Don Y <blockedofcourse@foo.invalid> wrote:
> On 10/19/2024 6:53 AM, Waldek Hebisch wrote:
>>>>> And, the *extent* to which testing is done is the subject
>>>>> addressed; if I ensure "stuff" *WORKED* when the device was
>>>>> powered on (preventing it from continuing on to its normal
>>>>> functionality in the event that some failure was detected),
>>>>> what assurance does that give me that the device's integrity
>>>>> is still intact 8760 hours (1 yr) hours later?  720 hours
>>>>> (1 mo)?  168 hours (1 wk)?  24 hours?  *1* hour????
>>>>
>>>> What to test is really domain-specific.  Traditional thinking
>>>> is that computer hardware is _much_ more reliable than
>>>> software and software bugs are major source of misbehaviour.
>>>
>>> That hasn't been *proven*.  And, "misbehavior" is not the same
>>> as *failure*.
>> 
>> First, I mean relevant hardware, that is hardware inside a MCU.
>> I think that there are strong arguments that such hardware is
>> more reliable than software.  I have seen claim based on analysis
>> of discoverd failures that software written to rigorous development
>> standars exhibits on average about 1 bug (that lead to failure) per
>> 1000 lines of code.  This means that evan small MCU has enough
>> space of handful of bugs.  And for bigger systems it gets worse.
> 
> But bugs need not be consequential.  They may be undesirable or
> even annoying but need not have associated "costs".
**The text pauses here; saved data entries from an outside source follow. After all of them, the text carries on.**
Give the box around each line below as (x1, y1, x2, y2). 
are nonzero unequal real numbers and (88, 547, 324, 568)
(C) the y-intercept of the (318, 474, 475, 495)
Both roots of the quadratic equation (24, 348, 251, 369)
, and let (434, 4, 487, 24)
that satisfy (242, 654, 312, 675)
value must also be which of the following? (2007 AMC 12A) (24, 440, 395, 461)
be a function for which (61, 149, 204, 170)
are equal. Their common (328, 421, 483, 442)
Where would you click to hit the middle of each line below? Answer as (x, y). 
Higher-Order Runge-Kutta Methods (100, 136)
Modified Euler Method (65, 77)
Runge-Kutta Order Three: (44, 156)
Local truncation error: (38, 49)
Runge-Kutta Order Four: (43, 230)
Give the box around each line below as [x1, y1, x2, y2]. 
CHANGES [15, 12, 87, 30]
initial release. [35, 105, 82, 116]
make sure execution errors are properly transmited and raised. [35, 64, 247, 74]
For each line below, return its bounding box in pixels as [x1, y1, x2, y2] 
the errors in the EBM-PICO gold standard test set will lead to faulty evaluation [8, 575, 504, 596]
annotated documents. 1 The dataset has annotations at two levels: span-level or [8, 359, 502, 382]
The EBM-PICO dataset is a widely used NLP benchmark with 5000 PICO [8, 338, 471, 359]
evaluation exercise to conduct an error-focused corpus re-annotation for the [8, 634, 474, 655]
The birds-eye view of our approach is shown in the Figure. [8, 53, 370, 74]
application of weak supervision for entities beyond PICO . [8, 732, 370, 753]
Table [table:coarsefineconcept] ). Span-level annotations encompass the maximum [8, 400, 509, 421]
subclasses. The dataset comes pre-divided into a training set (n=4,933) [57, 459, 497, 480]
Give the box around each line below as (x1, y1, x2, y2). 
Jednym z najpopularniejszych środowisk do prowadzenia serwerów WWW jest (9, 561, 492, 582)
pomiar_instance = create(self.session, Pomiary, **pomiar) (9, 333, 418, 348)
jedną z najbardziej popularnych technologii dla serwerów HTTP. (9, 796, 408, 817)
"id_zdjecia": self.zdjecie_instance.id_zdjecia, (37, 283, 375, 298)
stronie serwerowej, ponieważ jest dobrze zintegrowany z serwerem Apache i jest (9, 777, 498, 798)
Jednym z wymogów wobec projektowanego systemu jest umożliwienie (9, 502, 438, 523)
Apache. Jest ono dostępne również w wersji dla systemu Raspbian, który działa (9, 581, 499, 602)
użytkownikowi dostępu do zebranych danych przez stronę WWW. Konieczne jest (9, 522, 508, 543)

The point is that you can not eliminate all bugs.  Rather, you
should have simple code with aim of preventing "cost" of bugs.

>>>> And among hardware failures transient upsets, like flipped
>>>> bit are more likely than permanent failure.  For example,
>>>
>>> That used to be the thinking with DRAM but studies have shown
>>> that *hard* failures are more common.  These *can* be found...
>>> *if* you go looking for them!
>> 
>> I another place I wrote the one of studies that I saw claimed that
>> significant number of errors they detected (they monitored changes
>> to a memory area that was supposed to be unmodifed) was due to buggy
>> software.  And DRAM is special.
> 
> If you have memory protection hardware (I do), then such changes
> can't casually occur; the software has to make a deliberate
> attempt to tell the memory controller to allow such a change.

The tests where run on Linux boxes with normal memory protection.
Memory protection does not prevent troubles due to bugs in
priviledged code.  Of course, you can think that you can do
better than Linux programmers.

>>> E.g., if you load code into RAM (from FLASH) for execution,
>>> are you sure the image *in* the RAM is the image from the FLASH?
>>> What about "now"?  And "now"?!
>> 
>> You are supposed to regularly verify sufficiently strong checksum.
> 
> Really?  Wanna bet that doesn't happen?  How many Linux-based devices
> load applications and start a process to continuously verify the
> integrity of the TEXT segment?

Using something like Linux means that you do not care about rare
problems (or are prepared to resolve them without help of OS).

> What are they going to do if they notice a discrepancy?  Reload
> the application and hope it avoids any "soft spots" in memory?

AFAICS the rule about checking image originally were inteded
for devices executing code directly from flash, if your "primary
truth" fails possibilities are limited.  With DRAM failures one
can do much better.  The question is mainly probabilities and
effort.

>>>> at low safety level you may assume that hardware of a counter
>>>> generating PWM-ed signal works correctly, but you are
>>>> supposed to periodically verify that configuration registers
>>>> keep expected values.
>>>
>>> Why would you expect the registers to lose their settings?
>>> Would you expect the CPUs registers to be similarly flakey?
>> 
>> First, such checking is not my idea, but one point from checklist for
>> low safety devices.  Registers may change due to bugs, EMC events,
>> cosmic rays and similar.
> 
> Then you are dealing with high reliability designs.  Do you
> really think my microwave oven, stove, furnace, telephone,
> etc. are designed to be resilient to those types of faults?
> Do you think the user could detect such an occurrence?

IIUC microwave, stove and furnace should be.  In cell phone
BMS should be safe and core radio is tightly regulated.  Other
parts seem to be at quality/reliability level of PC-s.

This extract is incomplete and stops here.